At the closest point, the coasts of Turkey and Greece are only a couple of nautical miles apart. Notwithstanding the significant risks to life and the sums charged by the people-smugglers facilitating crossings, in the past three years, over 1M people have opted take this route into the EU in the hope of finding a better life.
It is fair to say that Greece has felt overwhelmed by the numbers arriving since 2015. However, in March 2016, the EU and Turkey made an arrangement with one another. The arrangement was recorded in the form of a “statement” rather than a regulation or directive and, as such, bypassed the scrutiny of the EU Parliament.
The joint EU-Turkey Statement (“EUTS”) provided a mechanism for returning every single migrant crossing from Turkey to the Greek islands directly to Turkey, except where it was assessed that (1) the person in question was “vulnerable” and (2) Turkey was a “safe third country” to which that person could be returned. In return for its co-operation, Turkey would receive six billion Euros. In addition, for every person returned to Turkey, a Syrian could be sent by Turkey to the EU to be resettled.
Whilst there is no question that the number of arrivals has decreased dramatically since 2015, the effect of the policy has not been the steady return of migrants from Greece to Turkey. In the two years following publication of the EUTS 2,164 migrants have been forcibly returned to Turkey and a further 2,401 voluntarily returned. In the same period 57,450 arrived, of which 21,847 were relocated from the island hotspots.
The principal effect of the policy has in fact been to cause tens of thousands of migrants to become blocked on the Greek island hotspots. As the policy applies only to those on the islands, new arrivals are no longer being routinely dispersed to mainland Greece. Instead, already overcrowded refugee camps at the hotspots are under increasing pressure from new arrivals. At the Vial camp on Chios, which I visited at the end of October, estimates are that twice the anticipated number of people currently occupy the maze of metal containers and tents, with one toilet for every 50 people.

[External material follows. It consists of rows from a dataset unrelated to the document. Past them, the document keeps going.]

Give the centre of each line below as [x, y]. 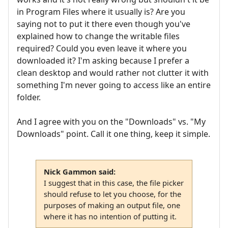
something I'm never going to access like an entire [114, 85]
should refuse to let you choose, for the [112, 194]
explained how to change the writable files [98, 36]
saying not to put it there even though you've [104, 24]
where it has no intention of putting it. [110, 216]
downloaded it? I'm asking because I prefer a [103, 60]
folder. [29, 97]
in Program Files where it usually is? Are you [101, 11]
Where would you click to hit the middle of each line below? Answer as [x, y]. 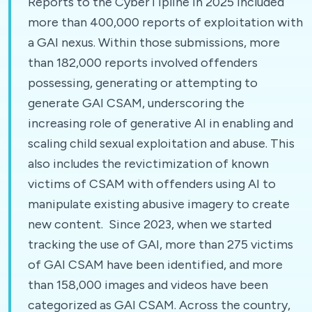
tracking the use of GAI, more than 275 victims [161, 244]
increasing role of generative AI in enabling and [161, 123]
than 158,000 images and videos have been [148, 284]
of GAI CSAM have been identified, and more [155, 264]
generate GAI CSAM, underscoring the [136, 103]
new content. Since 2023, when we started [150, 224]
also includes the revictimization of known [148, 163]
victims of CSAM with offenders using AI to [152, 184]
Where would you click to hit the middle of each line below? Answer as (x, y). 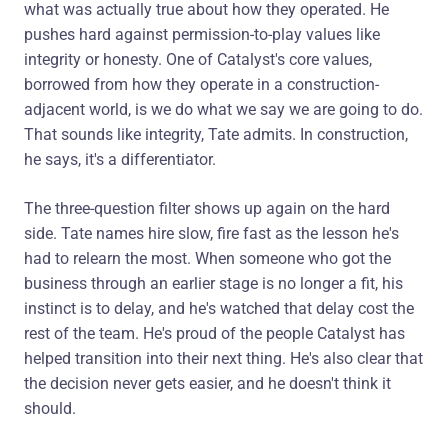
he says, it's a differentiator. (120, 159)
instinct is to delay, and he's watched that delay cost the (219, 308)
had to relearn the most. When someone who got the (207, 258)
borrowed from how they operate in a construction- (201, 84)
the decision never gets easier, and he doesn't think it (207, 383)
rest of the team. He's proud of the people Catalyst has (214, 333)
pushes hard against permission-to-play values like (202, 34)
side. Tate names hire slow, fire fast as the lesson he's (211, 233)
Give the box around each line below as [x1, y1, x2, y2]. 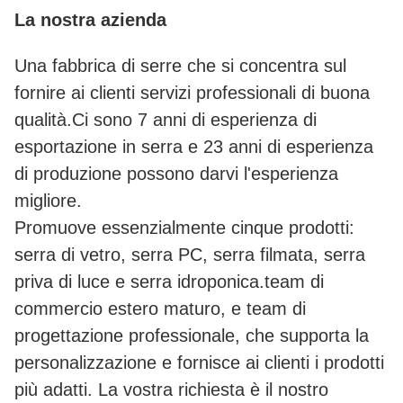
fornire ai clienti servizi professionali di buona [14, 83, 370, 103]
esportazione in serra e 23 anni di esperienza [14, 137, 373, 157]
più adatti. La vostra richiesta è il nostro [14, 380, 328, 400]
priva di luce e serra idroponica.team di [14, 272, 324, 292]
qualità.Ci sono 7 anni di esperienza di [14, 110, 317, 130]
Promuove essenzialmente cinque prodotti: [14, 218, 354, 238]
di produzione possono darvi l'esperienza [14, 164, 338, 184]
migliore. [14, 191, 82, 211]
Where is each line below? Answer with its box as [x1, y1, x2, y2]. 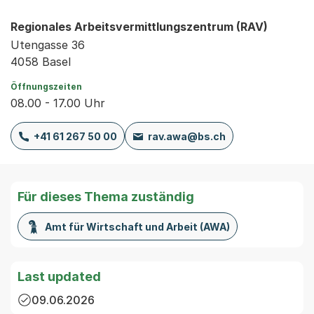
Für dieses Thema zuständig [18, 189, 194, 204]
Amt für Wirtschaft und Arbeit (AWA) [44, 220, 230, 233]
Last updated [18, 269, 101, 284]
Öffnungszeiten [11, 81, 82, 92]
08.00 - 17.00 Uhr [11, 96, 105, 110]
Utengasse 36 [11, 38, 85, 52]
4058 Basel [11, 55, 71, 69]
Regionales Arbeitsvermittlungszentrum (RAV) [11, 20, 268, 34]
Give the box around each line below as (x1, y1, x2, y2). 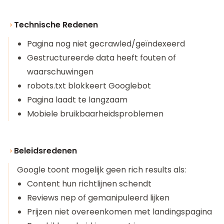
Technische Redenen (14, 19, 98, 30)
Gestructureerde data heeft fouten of (27, 52, 176, 63)
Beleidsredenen (14, 145, 77, 156)
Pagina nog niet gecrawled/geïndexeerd (27, 38, 185, 49)
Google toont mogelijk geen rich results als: (17, 164, 186, 175)
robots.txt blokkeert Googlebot (27, 80, 151, 91)
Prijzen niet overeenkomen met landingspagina (27, 206, 212, 217)
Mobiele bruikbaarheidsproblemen (27, 108, 163, 119)
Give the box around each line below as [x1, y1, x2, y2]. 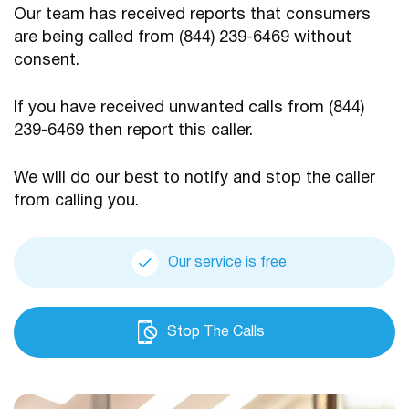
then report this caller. [89, 122, 257, 139]
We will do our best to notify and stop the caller [14, 170, 375, 186]
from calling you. [14, 193, 139, 209]
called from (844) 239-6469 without [89, 29, 351, 46]
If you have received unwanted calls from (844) [14, 100, 364, 116]
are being [14, 29, 89, 46]
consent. [14, 52, 79, 68]
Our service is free [168, 256, 287, 269]
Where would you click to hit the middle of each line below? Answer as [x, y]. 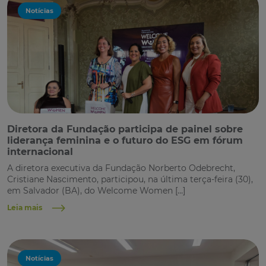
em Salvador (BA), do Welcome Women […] [96, 190]
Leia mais [25, 208]
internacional [40, 151]
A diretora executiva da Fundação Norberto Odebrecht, [121, 168]
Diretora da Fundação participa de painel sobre [125, 129]
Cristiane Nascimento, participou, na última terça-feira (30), [130, 179]
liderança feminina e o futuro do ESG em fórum [125, 140]
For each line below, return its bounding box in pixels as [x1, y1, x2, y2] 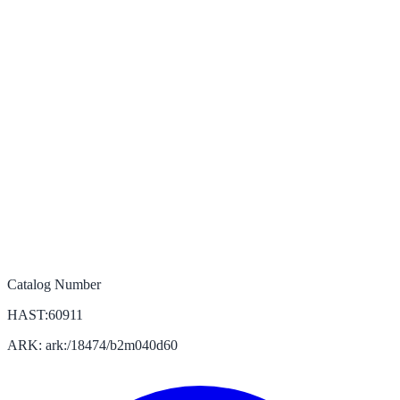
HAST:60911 [7, 306, 83, 322]
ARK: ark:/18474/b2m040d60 [7, 337, 178, 353]
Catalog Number [7, 276, 101, 292]
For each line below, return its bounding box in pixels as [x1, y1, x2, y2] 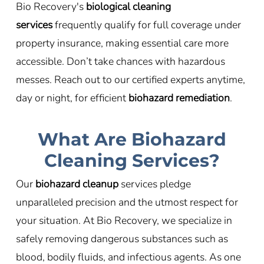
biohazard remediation [128, 90, 230, 105]
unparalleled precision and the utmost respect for [15, 195, 238, 210]
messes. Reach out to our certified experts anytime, [15, 72, 245, 87]
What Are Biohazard [37, 128, 226, 151]
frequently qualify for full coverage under [54, 17, 241, 32]
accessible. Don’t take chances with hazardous [15, 54, 225, 68]
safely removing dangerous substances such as [15, 232, 228, 246]
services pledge [120, 177, 191, 192]
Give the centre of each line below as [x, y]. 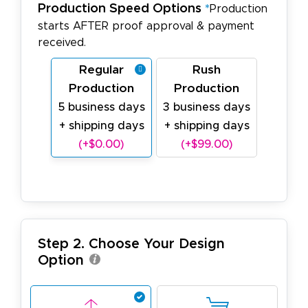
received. [62, 43]
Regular [101, 70]
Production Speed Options [121, 9]
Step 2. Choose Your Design [131, 244]
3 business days [207, 108]
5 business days [101, 108]
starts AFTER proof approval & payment [146, 26]
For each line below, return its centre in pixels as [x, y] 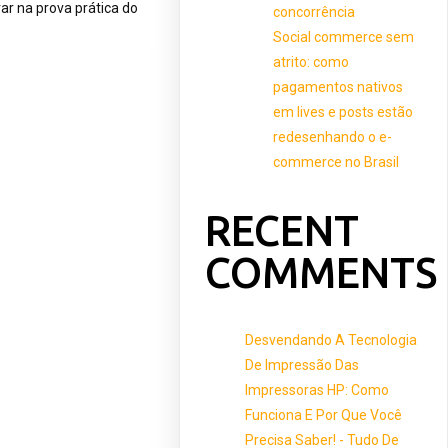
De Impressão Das [302, 365]
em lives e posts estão [343, 111]
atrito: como [311, 61]
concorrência [314, 11]
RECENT [282, 230]
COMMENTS [321, 272]
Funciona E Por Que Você [324, 415]
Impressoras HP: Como [317, 390]
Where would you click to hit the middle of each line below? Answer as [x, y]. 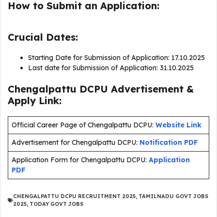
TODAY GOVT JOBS [56, 204]
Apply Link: [35, 101]
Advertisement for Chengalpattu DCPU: [75, 142]
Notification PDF [169, 142]
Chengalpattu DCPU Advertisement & [101, 89]
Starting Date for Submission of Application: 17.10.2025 [117, 58]
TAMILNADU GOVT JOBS [173, 196]
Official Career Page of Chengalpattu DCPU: [83, 125]
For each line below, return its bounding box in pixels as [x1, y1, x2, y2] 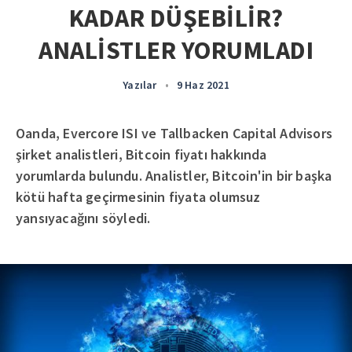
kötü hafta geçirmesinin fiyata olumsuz [16, 188, 261, 206]
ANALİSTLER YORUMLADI [38, 35, 313, 66]
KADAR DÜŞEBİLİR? [68, 2, 284, 34]
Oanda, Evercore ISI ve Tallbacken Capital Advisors [16, 124, 333, 142]
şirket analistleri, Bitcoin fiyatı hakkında [16, 145, 267, 163]
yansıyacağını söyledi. [16, 209, 151, 227]
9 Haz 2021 [176, 78, 229, 92]
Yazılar [123, 78, 157, 92]
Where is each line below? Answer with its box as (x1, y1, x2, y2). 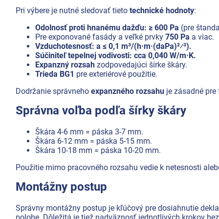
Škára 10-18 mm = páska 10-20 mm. (35, 145, 161, 155)
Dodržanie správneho (16, 86, 91, 96)
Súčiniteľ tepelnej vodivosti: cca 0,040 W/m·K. (35, 50, 196, 60)
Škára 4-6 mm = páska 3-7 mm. (35, 127, 143, 136)
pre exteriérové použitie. (74, 69, 157, 79)
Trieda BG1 (35, 69, 74, 79)
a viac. (190, 32, 214, 42)
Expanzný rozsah (35, 60, 95, 69)
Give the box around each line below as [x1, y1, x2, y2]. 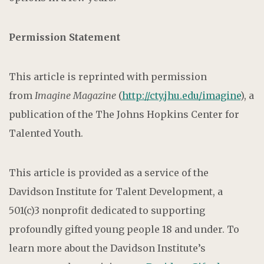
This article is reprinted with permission [9, 70, 207, 82]
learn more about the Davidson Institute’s [9, 242, 206, 254]
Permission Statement [9, 31, 120, 43]
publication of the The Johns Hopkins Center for [9, 108, 239, 120]
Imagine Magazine [35, 89, 116, 101]
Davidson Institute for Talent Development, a [9, 185, 223, 197]
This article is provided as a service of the [9, 166, 209, 179]
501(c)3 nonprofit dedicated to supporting [9, 204, 205, 216]
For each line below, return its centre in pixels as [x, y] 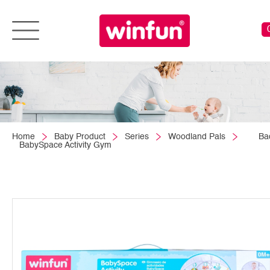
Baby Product [80, 137]
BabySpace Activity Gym [65, 145]
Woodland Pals [197, 137]
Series [137, 137]
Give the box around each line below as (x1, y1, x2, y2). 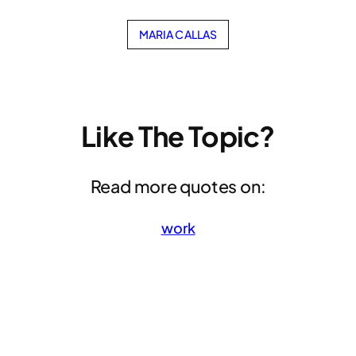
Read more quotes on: (90, 176, 266, 198)
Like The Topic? (81, 118, 275, 154)
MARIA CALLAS (138, 26, 218, 41)
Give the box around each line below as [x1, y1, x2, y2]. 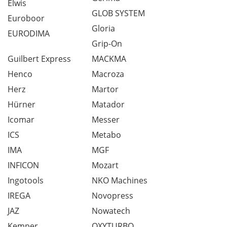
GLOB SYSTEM [92, 8, 145, 19]
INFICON [8, 160, 39, 171]
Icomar [8, 114, 34, 125]
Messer [92, 114, 120, 125]
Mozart [92, 160, 119, 171]
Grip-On [92, 38, 122, 49]
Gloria [92, 23, 115, 34]
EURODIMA [8, 28, 50, 39]
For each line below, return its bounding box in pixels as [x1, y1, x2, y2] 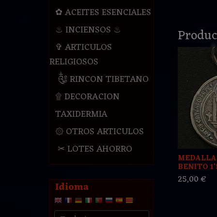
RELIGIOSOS [49, 54, 98, 70]
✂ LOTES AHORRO [55, 141, 132, 157]
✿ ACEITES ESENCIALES [55, 5, 151, 21]
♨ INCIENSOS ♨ [55, 22, 121, 38]
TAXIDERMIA [55, 107, 108, 123]
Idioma [55, 179, 89, 197]
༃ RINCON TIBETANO [55, 72, 149, 88]
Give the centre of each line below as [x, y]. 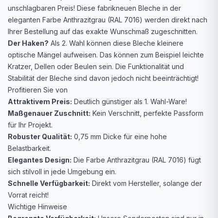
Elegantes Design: [40, 160]
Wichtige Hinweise [37, 207]
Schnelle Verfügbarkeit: [49, 183]
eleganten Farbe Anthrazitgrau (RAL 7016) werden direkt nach [108, 20]
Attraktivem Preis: [40, 102]
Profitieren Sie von [38, 90]
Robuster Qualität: [40, 137]
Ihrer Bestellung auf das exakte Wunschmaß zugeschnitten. [103, 32]

There is significant concern that the vulnerability assessments being made are cursory, and are being carried out by people with little training or experience. It is well-documented that interpretation is inadequate, both in terms of the numbers of interpreters available, and the range of languages spoken. It is equally well-documented that there is insufficient legal advice available regarding the asylum process, particularly at appeal stage. The result: a legal system which cannot process the claims being made and camps which cannot support the numbers arriving, to say nothing of the physical and psychological effect on those trapped within the system…and the resentment of islanders whose economies are reliant on tourism but find tourists staying away in increasing numbers.
In the drive to limit the numbers coming into the EU, we appear to have lost focus on the very values upon which the EU was founded, including that of human dignity. It might be worth spending a moment in the shoes of someone living at Vial before we consider whether the sacrifice is worth it.